Приключения барона Мюнгхаузена — страница 13 из 17

Я пытался захватить с собою один экземпляр этого небывалого существа, однако моя находка отчасти отяготила бы меня, и к тому же мой Пегас не хотел стоять смирно.

Кроме того, я находился уже на полпути, в глубокой долине, по крайней мере на пятьсот сажен ниже уровня моря, где недостаток воздуха давал себя знать все сильнее.

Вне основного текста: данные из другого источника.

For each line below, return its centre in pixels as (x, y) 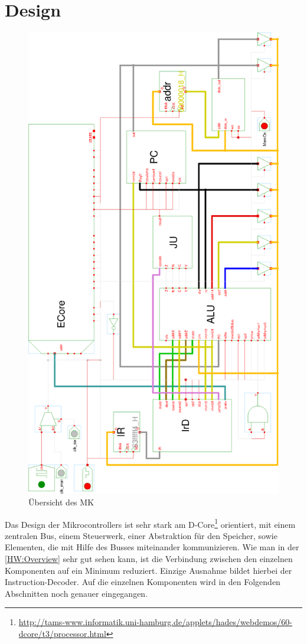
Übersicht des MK (61, 502)
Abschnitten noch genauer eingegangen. (76, 593)
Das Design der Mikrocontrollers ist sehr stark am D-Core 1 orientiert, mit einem (150, 523)
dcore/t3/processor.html (62, 634)
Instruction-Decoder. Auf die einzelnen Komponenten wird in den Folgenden (143, 582)
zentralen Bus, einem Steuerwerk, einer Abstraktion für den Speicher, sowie (141, 535)
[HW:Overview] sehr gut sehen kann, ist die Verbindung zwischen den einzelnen (149, 559)
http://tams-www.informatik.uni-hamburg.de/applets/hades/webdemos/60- (155, 622)
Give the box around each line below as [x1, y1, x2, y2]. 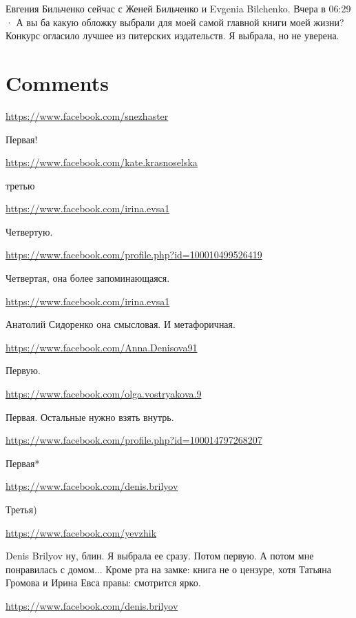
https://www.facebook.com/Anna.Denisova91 [6, 340, 198, 354]
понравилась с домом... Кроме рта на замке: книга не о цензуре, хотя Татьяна [6, 562, 331, 576]
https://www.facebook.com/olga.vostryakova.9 [6, 387, 202, 401]
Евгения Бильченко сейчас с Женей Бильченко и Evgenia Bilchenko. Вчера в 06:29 [6, 1, 351, 15]
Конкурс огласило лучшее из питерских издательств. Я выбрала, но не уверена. [6, 28, 339, 43]
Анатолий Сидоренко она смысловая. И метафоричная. [6, 317, 235, 331]
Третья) [6, 502, 37, 516]
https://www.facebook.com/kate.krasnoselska [6, 155, 198, 169]
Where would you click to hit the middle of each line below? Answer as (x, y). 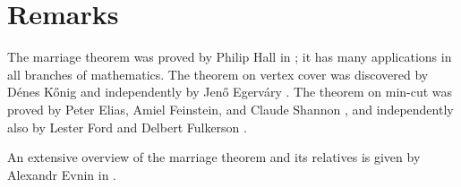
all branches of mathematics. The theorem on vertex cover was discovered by (218, 74)
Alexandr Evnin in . (62, 174)
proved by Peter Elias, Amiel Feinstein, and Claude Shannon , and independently (230, 109)
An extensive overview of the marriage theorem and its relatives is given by (214, 157)
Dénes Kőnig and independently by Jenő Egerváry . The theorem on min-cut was (230, 92)
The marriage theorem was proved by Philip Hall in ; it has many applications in (230, 57)
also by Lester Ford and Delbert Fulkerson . (127, 127)
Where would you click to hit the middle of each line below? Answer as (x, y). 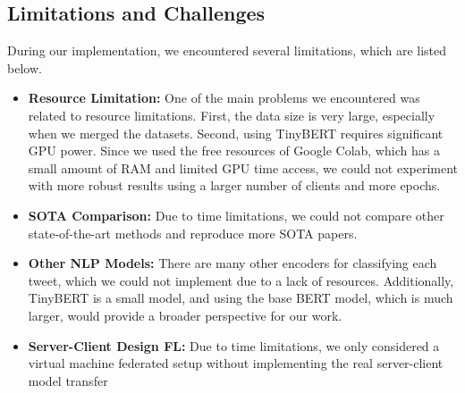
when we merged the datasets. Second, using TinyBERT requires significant (236, 133)
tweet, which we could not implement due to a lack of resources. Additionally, (241, 280)
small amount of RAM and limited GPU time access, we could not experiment (243, 167)
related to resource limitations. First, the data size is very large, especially (232, 115)
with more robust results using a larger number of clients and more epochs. (234, 185)
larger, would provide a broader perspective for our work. (185, 315)
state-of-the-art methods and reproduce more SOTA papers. (193, 233)
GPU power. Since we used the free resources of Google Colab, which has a (234, 151)
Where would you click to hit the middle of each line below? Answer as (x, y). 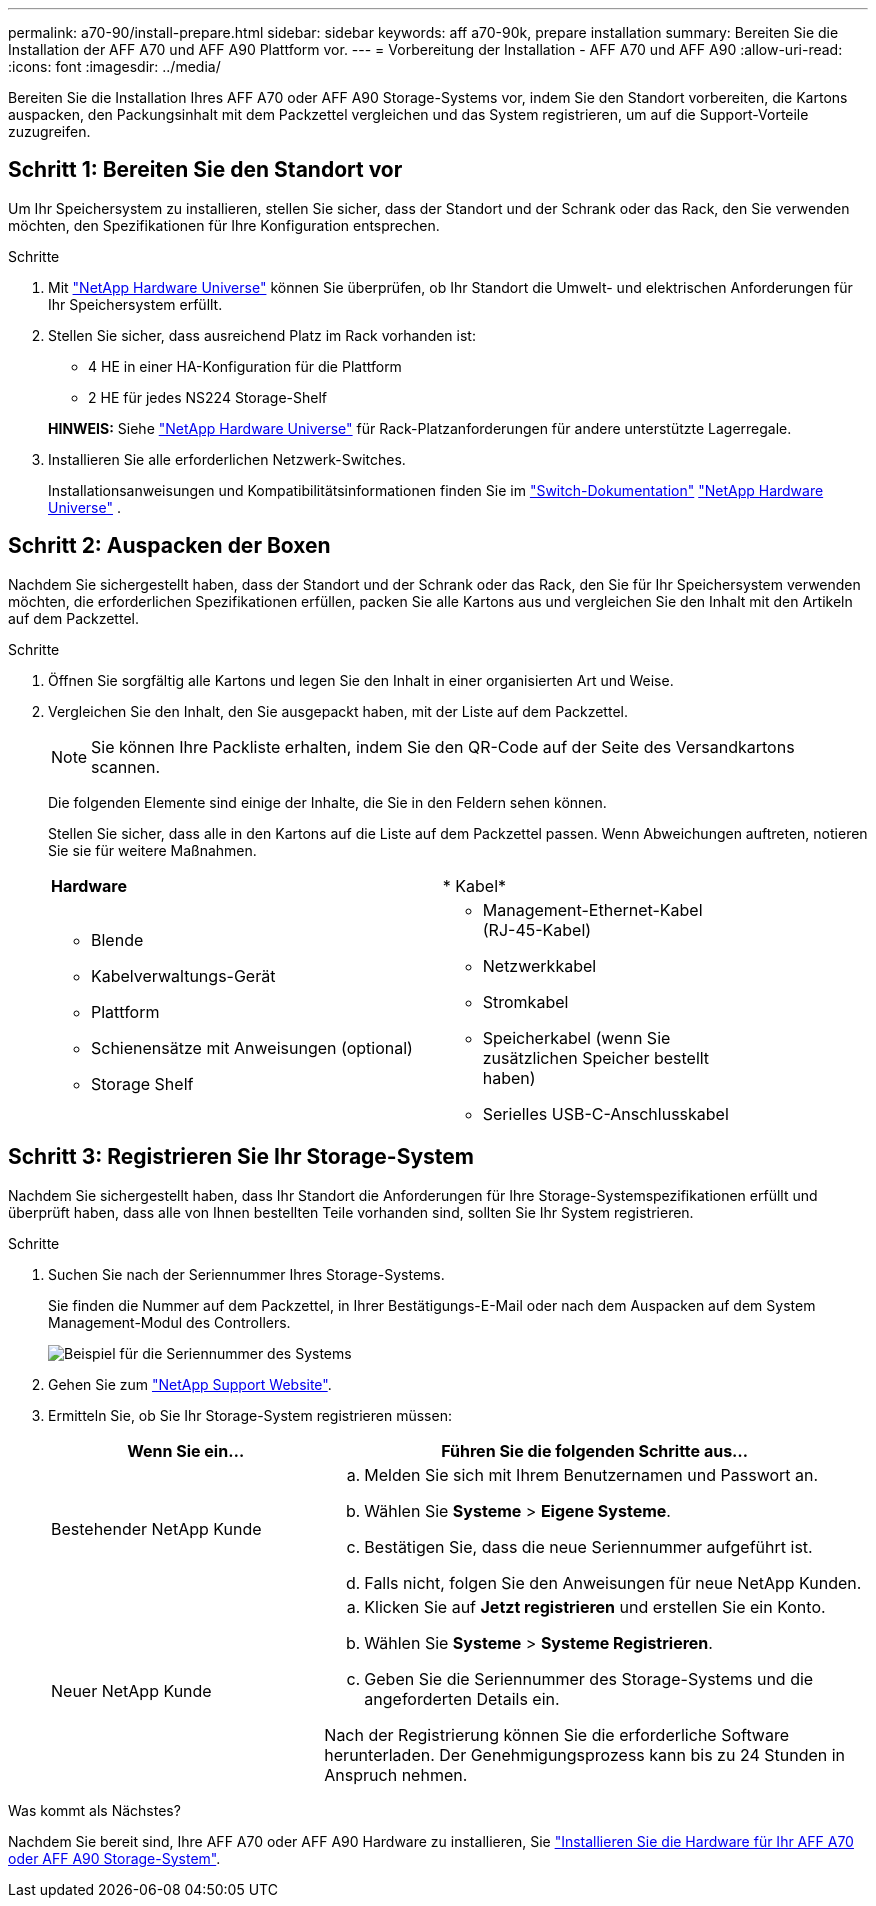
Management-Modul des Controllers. (169, 1322)
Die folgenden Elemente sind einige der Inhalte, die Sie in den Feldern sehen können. (327, 802)
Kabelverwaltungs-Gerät (183, 975)
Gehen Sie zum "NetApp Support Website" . (190, 1384)
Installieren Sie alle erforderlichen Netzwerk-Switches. (227, 459)
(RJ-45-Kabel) (537, 929)
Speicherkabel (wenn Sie (576, 1037)
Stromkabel (525, 1001)
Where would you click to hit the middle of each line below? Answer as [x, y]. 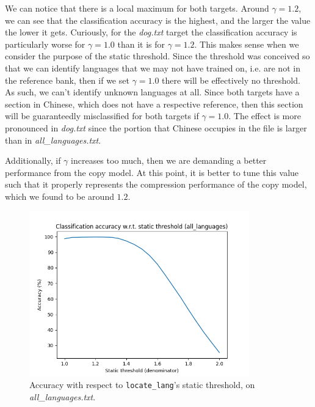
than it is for [141, 44]
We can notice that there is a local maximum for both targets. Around [137, 8]
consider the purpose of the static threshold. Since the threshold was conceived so [157, 56]
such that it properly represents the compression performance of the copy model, [156, 184]
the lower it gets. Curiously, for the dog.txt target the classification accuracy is [151, 32]
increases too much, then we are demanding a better [169, 160]
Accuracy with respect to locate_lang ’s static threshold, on [142, 385]
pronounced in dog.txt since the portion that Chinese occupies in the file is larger [156, 127]
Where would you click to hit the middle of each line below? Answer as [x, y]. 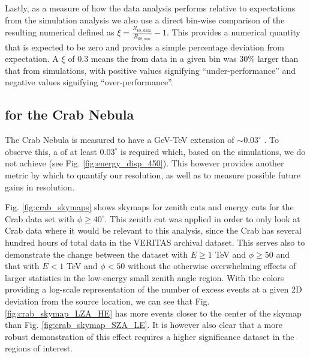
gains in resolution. [40, 187]
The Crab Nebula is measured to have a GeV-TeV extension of [120, 140]
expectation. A [32, 59]
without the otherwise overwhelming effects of [212, 266]
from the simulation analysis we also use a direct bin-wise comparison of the [145, 20]
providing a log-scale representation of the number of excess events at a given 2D [154, 289]
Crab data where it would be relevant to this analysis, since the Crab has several [153, 230]
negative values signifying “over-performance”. [89, 82]
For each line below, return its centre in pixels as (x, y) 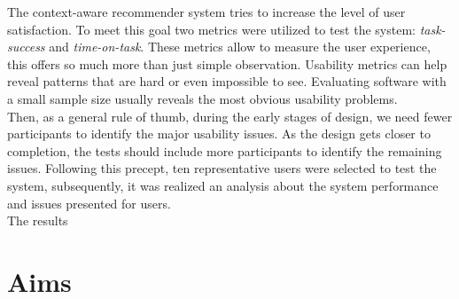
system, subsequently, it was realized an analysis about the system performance (223, 185)
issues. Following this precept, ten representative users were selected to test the (222, 168)
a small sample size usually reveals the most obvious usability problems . (202, 98)
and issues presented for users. (89, 203)
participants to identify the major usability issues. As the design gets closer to (219, 134)
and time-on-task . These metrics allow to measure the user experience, (240, 47)
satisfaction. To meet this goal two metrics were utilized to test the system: (211, 29)
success (26, 47)
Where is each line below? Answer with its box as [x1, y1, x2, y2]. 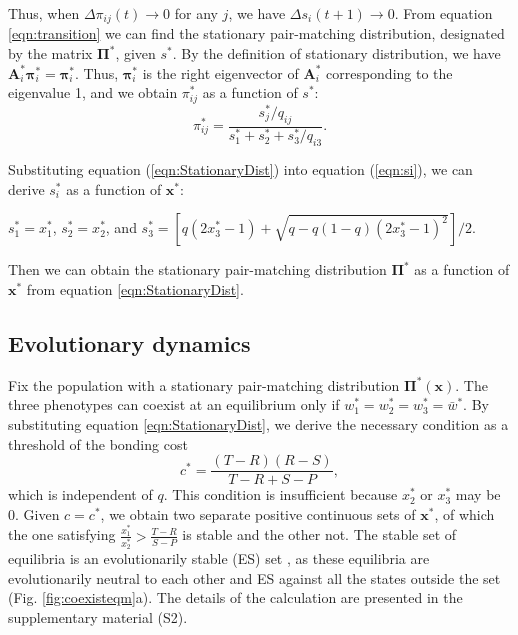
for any [174, 3, 218, 23]
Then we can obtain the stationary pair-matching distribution [8, 259, 387, 280]
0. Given [8, 503, 60, 524]
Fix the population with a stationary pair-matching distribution [8, 374, 400, 395]
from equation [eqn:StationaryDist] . [26, 279, 244, 300]
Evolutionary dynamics [8, 328, 251, 359]
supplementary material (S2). [8, 607, 188, 628]
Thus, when [8, 3, 80, 23]
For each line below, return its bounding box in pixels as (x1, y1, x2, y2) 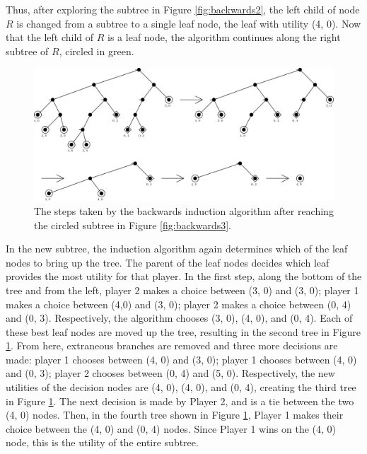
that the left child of (6, 30, 94, 45)
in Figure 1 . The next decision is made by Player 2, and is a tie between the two (6, 393, 354, 408)
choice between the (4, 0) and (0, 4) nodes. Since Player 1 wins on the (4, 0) (6, 421, 337, 436)
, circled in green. (59, 43, 134, 58)
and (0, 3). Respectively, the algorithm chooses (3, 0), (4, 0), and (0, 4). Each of (6, 310, 353, 325)
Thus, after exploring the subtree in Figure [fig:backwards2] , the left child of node (6, 2, 360, 16)
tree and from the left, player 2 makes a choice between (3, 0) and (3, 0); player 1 (6, 282, 359, 297)
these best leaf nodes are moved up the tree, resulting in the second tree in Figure (6, 324, 361, 339)
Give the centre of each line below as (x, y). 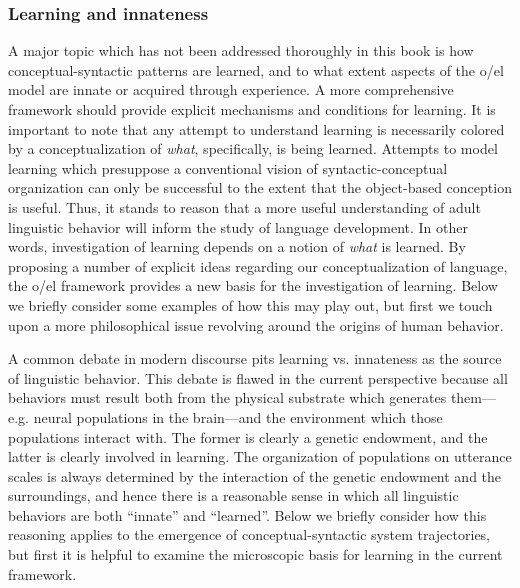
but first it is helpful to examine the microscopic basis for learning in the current (255, 554)
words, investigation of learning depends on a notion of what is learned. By (237, 246)
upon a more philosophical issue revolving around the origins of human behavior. (256, 324)
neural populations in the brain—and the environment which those (238, 416)
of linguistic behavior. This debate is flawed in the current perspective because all (258, 377)
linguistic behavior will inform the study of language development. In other (238, 226)
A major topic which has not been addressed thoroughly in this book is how (241, 50)
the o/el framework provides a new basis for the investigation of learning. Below (253, 285)
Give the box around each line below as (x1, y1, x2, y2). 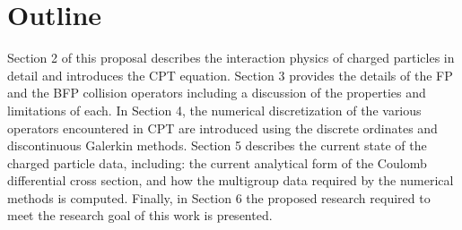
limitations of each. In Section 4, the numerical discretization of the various (7, 100, 422, 119)
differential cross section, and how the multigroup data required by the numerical (7, 171, 454, 190)
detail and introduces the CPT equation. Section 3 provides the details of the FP (7, 65, 453, 84)
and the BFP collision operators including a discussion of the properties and (7, 83, 426, 102)
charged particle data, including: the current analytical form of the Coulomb (7, 153, 427, 172)
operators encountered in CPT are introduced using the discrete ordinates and (7, 118, 438, 137)
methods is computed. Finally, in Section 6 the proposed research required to (7, 188, 431, 207)
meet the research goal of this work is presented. (7, 206, 273, 225)
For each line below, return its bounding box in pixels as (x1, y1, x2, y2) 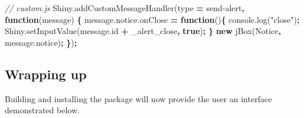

Да и в других отношениях мое положение было не из приятных. Время от времени я встречал громадных рыб, которые, судя по их разинутым пастям, были не прочь проглотить и коня, и всадника. Мой бедный Россинант был слеп, и от моего мудрого руководства зависело, спасемся ли мы от враждебных посягательств голодных чудовищ. По этой причине я пришпоривал коня, стараясь как можно скорее выбраться на сушу.

Когда я очутился невдалеке от голландского берега, где толща воды над моей головой не превышала двадцати сажен, мне почудилось, что на песке, устилавшем морское дно, лежит человеческая фигура в женском платье. Это существо как будто подавало еще признаки жизни; подъехав ближе, я убедился, что жертва морской пучины действительно шевелит рукой. Я поспешил схватить ее за руку да и вытащил с собою на берег утопленницу, более напоминавшую бездыханный труп.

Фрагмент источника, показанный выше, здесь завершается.